GRAPH REPRESENTATION LEARNING ONREAL-WORLD COMPLEX NETWORKS
The Hong Kong University of Science and Technology (Guangzhou)
Data Science and Analytics Thrust
PhD Thesis Proposal Examination
By Mr SONG Yifan
Abstract
Graph Representation Learning (GRL) has become a fundamental approach for analyzing complex networks. However, a significant gap exists between the capabilities of traditional GRL models and the multifaceted challenges presented by real-world networks. This thesis proposal identifies three critical challenges in dealing with real-world complex graphs: scale and dynamics, data incompleteness, and graphs with negative feedback. To address these challenges, we propose a novel and effective solution for each. First, to tackle the challenge of scale and dynamics, we introduce LTGE (Large-scale Temporal Graph Embedding). This method employs a novel temporal similarity matrix factorization technique to efficiently capture temporal dynamics at an unprecedented scale, successfully generating embeddings for graphs with over a billion edges. Additionally, we develop LTGEInc, an incremental update algorithm with provable error bounds, which enables rapid adaptation to evolving graph structures.

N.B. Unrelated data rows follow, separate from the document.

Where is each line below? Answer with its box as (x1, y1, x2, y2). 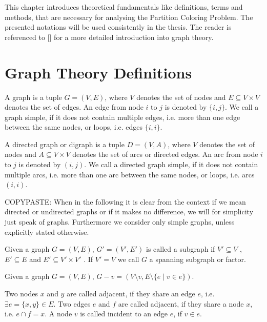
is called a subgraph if (146, 244, 215, 254)
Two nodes (5, 288, 38, 298)
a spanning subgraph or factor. (149, 253, 246, 264)
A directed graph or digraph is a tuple (5, 138, 125, 149)
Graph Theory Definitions (5, 62, 192, 83)
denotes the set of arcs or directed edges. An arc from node (72, 149, 258, 159)
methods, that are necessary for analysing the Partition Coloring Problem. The (5, 11, 253, 22)
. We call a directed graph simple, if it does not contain (84, 159, 258, 170)

Second, to address data incompleteness, a pervasive issue that severely degrades Graph Neural Network (GNN) performance, we propose DDFI (Diverse and Distribution-aware Missing Feature Imputation). DDFI uniquely combines feature propagation with a Graph Masked Autoencoder and introduces a two-step inference process to mitigate feature distribution shifts in inductive learning settings. Its effectiveness is validated on multiple public datasets, as well as on a newly collected real-world benchmark dataset with naturally missing features, referred to as Sailing. Finally, to model graphs with negative feedback, we develop SPGNN (Signed Proximity-based Graph Neural Network) for signed graph recommendation. SPGNN introduces novel Signed Local and Global Proximity metrics alongside a Spectral Feature Initialization strategy, replacing standard GNN convolutions to better capture the nuanced structural information of signed graphs. This approach achieves state-of-the-art performance on multiple benchmark datasets. In summary, building upon the current preliminary results and findings, we expect to create a cohesive toolkit that advances GRL towards scalable, robust, and semantically faithful modeling of real-world complex networks, supported by principled theory and reproducible benchmarks.
TPE Committee
Chair of Committee: Prof. FAN, Mingming
Prime Supervisor: Prof. TANG, Jing
Co-Supervisor: Prof. YANG, Jinglei
Examiner: Prof. DING, Ningning
Date
29 August 2025
Time
10:30:00 - 11:30:00
Location
E3-201 (HKUST-GZ)